I reading a book which is convex optimization (Stephen Boyd). I have a question in the section "Operations that preserve convexity". Particularly, I said that
If $f$ is convex in (x,y), and $C$ is a convex nonempty set, then the function $$g(x) = \inf_{y \in C} f(x,y)$$ is convex in $x$, provided $g(x) > -\infty$ for all $x$.
After reading that , I tried to solve an exercises in a book
The infimal convolution of two functions $f$ and $g$ on $\mathbf{R}^n$ is defined as $$ h(x)=\inf _y(f(y)+g(x-y)) $$ Prove that if $f, g$ are convex, then $h$ is convex.
Although I know that there are many proofs of the convexity of the infimal convolution available on the internet, I am still posting this topic to discuss it more clearly because they approach it by using other theorems.
Here is my attempt:
We have $t(x, y) = f(y) + g(x - y)$, which is convex because both $f$ and $g$ are convex. Now, let $x \in \mathbb{R}^n$, and I need to prove that $h(x) > -\infty$. However, I am unsure about how to proceed with this. I am concerned that the book might have omitted the assumption that $f$ and $g$ are PROPER convex functions. Have I made any mistakes?

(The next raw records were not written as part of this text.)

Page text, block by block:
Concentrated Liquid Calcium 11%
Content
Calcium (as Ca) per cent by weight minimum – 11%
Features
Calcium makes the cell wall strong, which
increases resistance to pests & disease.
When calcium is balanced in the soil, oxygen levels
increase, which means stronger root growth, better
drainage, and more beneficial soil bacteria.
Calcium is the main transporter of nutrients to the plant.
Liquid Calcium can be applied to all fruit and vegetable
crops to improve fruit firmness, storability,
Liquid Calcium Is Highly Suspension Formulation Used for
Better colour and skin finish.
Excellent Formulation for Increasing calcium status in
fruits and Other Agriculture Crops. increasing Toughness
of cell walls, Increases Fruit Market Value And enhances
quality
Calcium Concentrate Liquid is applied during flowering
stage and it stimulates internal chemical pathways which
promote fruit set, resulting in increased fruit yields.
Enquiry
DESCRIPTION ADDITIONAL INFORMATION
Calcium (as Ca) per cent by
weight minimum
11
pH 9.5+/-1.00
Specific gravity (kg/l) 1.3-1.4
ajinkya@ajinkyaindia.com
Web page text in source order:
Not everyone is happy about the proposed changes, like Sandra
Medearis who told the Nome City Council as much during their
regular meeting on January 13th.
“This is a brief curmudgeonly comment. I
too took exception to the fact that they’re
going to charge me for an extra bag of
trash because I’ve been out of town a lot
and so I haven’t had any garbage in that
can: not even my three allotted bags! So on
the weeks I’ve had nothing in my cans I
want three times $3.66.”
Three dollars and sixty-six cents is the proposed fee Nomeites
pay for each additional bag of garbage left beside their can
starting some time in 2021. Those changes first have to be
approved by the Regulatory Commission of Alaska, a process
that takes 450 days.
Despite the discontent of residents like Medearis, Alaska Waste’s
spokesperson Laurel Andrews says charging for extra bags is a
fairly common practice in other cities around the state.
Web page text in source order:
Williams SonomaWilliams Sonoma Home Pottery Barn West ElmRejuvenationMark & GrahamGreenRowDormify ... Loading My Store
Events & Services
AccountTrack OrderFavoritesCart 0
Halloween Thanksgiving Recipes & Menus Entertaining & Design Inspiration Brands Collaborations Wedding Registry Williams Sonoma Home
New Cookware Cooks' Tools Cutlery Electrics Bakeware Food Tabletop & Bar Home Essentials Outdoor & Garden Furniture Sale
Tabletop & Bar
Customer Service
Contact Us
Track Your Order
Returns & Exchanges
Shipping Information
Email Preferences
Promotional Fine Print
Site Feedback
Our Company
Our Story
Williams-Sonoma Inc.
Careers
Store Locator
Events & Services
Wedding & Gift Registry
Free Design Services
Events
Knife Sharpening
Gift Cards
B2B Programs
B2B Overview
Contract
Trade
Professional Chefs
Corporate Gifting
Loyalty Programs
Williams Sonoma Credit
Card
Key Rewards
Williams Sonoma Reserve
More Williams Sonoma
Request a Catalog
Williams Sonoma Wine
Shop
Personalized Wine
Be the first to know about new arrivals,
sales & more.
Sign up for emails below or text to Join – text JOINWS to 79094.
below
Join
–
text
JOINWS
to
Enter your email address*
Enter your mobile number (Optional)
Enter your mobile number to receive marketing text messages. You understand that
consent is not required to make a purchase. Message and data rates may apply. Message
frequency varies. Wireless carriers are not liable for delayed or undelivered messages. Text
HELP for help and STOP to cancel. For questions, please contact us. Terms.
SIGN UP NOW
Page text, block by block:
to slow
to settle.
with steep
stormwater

Furthermore, if I suppose that $f$, $g$ should be PROPER, convex. Then, can I continue my proof in the following way:
Fixed $x \in \mathbb{R}$, we have $f(y) + g(x-y) > -\infty$ for all $y \in \mathbb{R^n}$. Then $h(x) > -\infty$ forall $x \in \mathbb{R^n}$.
Thank you a lot for your help.
Even if $f$ and $g$ are proper, the infimal convolution might be $-\infty$ everywhere: Consider $f(x) = x$ and $g(x) = -x$.